行基 ぎょうき 天智天皇7年(668年) - 天平21年2月2日(749年2月23日)
日本の奈良時代の僧。677年4月に生まれたという説もある。僧侶を国家機関と朝廷が定め仏教の民衆への布教活動を禁じた時代に、禁を破り畿内(近畿)を中心に民衆や豪族など階層を問わず広く仏法の教えを説き人々より篤く崇敬された。また、道場や寺院を多く建立しただけでなく、溜池15窪、溝と堀9筋、架橋6所、困窮者のための布施屋9所等の設立など数々の社会事業を各地で成し遂げた。朝廷からは度々弾圧や禁圧されたが、民衆の圧倒的な支持を得てその力を結集して逆境を跳ね返した。その後、大僧正(最高位である大僧正の位は行基が日本で最初)として聖武天皇により奈良の大仏(東大寺)造立の実質上の責任者として招聘された。この功績により東大寺の「四聖」の一人に数えられている。
大雲寺秘仏 十一面観音像作成(733年)
『四聖の御影』
中央 聖武天皇
右手前 行基
円融天皇 大雲寺を勅願寺に定める
第64代天皇・御 名:守平親王(モリヒラ)・生没年:天徳3(959)年〜正暦2(991)年・在 位:安和2(969)年〜永観2(984)年・続 柄:(父)村上天皇、(母)中宮藤原安子9歳で兄冷泉天皇の皇太子となり、11歳で兄帝の譲位を受けて即位した。これ以前に兄の為平親王も皇太子候補となっていたが、為平親王は源高明の娘を妃としていたため、藤原摂関家の圧力により守平親王が立太子したのであった。即位後は天皇が若年であったこともあり、大伯父藤原実頼が摂政を務め、実頼逝去後も藤原摂関家が政を行うが、兼通、兼家の間で摂関職を巡る内紛が起きた。

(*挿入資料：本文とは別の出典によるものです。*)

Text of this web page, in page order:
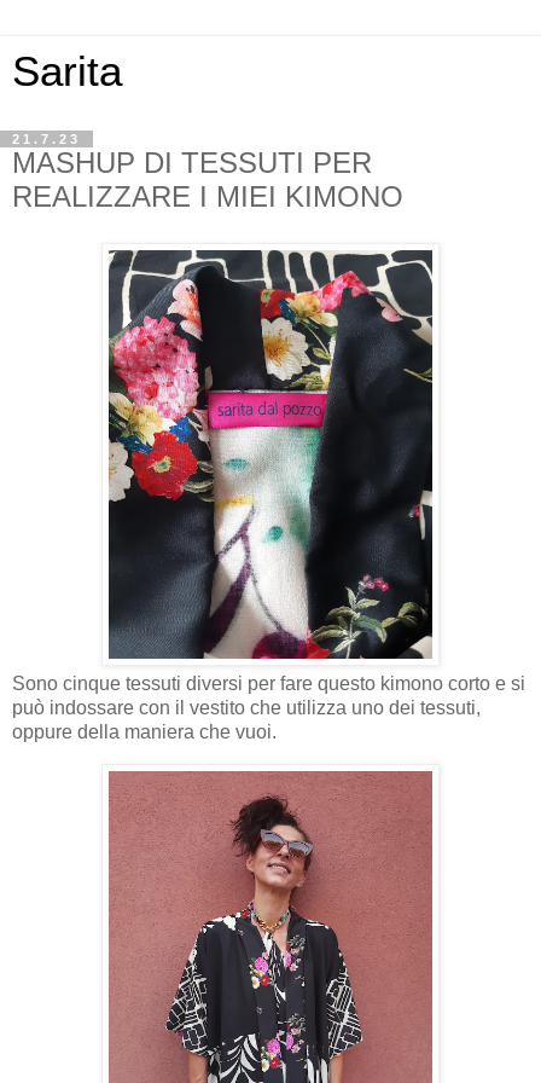
Sarita
21.7.23
MASHUP DI TESSUTI PER
REALIZZARE I MIEI KIMONO
Sono cinque tessuti diversi per fare questo kimono corto e si
può indossare con il vestito che utilizza uno dei tessuti,
oppure della maniera che vuoi.
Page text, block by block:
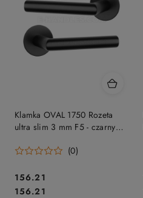
Klamka OVAL 1750 Rozeta
ultra slim 3 mm F5 - czarny
(0)
Cena:
156.21
Cena:
156.21
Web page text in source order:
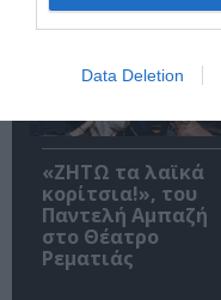
Data Deletion
«ΖΗΤΩ τα λαϊκά
κορίτσια!», του
Παντελή Αμπαζή
στο Θέατρο
Ρεματιάς
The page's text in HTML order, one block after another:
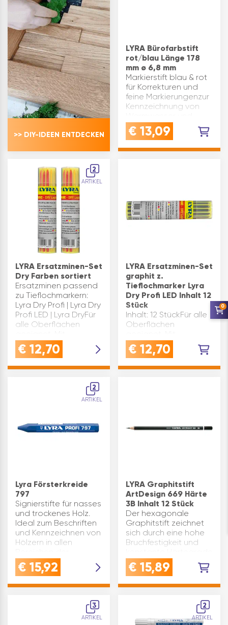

これにより摂関家は次々と自分の娘を女御として入内させたが、結局皇子を生んだのは兼家の娘詮子のみであった。(生まれた皇子は懐仁親王、後の一条天皇)この様な政局争いに嫌気がさした天皇は懐仁親王の立太子を条件に甥の師貞親王(花山天皇)に譲位。上皇となってからは諸寺に行幸したり、歌会を催したりしている。皇子の一条天皇が即位してからは、天皇の父として影響力を及ぼし院政を行う意図があったという。在位16年、上皇年数7年、宝算33歳。 (肖像画 馬淵法眼筆)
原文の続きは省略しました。